The advantage of cementless fixation
Absence of small particles of hard bone cement that occur between the total knee surfaces and increase polyethylene wear
The disadvantage of cementless fixation
Absence of seal of the space between the total knee prosthesis and the skeleton. In many statistics, cementless total knees demonstrated higher rates of loosening than the cemented prostheses.

Mobile and fixed bearing of polyethylene joint surface

In the conventional total knee prosthesis the polyethylene component is flat and fixed to the tibia (shinbone). This construction is called fixed (stabile) bearing total knee model

In the natural knee joint, the joint surfaces between tibia and femur are not conforming. Nature has placed a piece of triangular cartilage between these two joint surface, the meniscus, which takes up and distributes the stresses evenly between the tibial and femoral joint condyles.

The menisci in the natural knee move quite a lot, and the clever surgeons who discovered this fact put a moving piece of polyethylene to replicate the Nature’s moving interface system in their total knee joint prostheses.
Such a total knee model is called mobile bearing total knee joint.

For more information on this model see the chapter Mobile bearing TK



In total knee prostheses the form dictates the choice of materials for the joint surfaces of the prosthesis.

In congruent ball and socket joints, such as the hip joint, the stress is distributed evenly. Such artificial joint may have joint surfaces of hard materials, such as ceramic or metal.

In incongruent (not concentric) joints, such as the knee joint, contact of two incongruent hard surfaces creates very high peak stresses. The hard surface material, especially ceramic, cannot sustain such peak stresses and wears off.

This is the reason why the choice of materials for the joint surfaces of a total knee joint prosthesis is limited.

Total knee prostheses usually have a metallic femoral component, fabricated from modern Cobalt- Chrome alloys and a tibial component made from Ultra High Molecular Weight PolyEthylene (UHMWPE).

The polyethylene component is often metal-backed.

Combinations of two hard joint surfaces such as metal on metal and ceramic on ceramic are not used in construction of total knee joints, because they wear too much when subjected to high stresses.

According to one report, however, there are laboratory experiments underway to produce a new model of ball and socket total knee prosthesis that may avoid the polyethylene altogether. (Heimke, 2002)

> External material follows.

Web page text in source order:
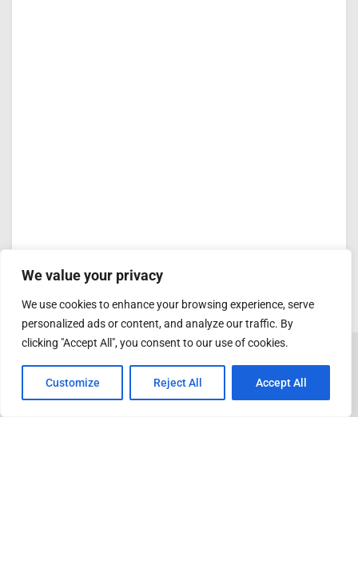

The concern for polyethylene wear has, however, led to the development of ceramic-on-polyethylene total knee prosthesis models. The convex femoral component of these prostheses is made of ceramic, the tibial component is the conventional polyethylene plate. These models are not in general use on the European continent and in the USA.

One Japanese total knee prosthesis (The bisurface total knee, Akagi 2001) uses alumina ceramic, the other one ( Oxinium, Smith&Nephew) uses oxidized Zirconium.

Theoretically and in laboratory experiments, the wear of the bearing combination zirconium oxide on polyethylene is much lower than the wear of the bearing combination Cobalt-Chrome on polyethylene. As yet, there are no peer reviewed reports on the oxinium total knee joint. For more information see, .

The concern for breakage of the ceramic components in total joint prostheses apply to the ceramic-on-polyethylene total knees too, although no breakage has been observed in the Japanese bisurface total knee. The authors of that prosthesis, however, caution that the prosthesis was used in Japanese population only, which is known to have lower body weight.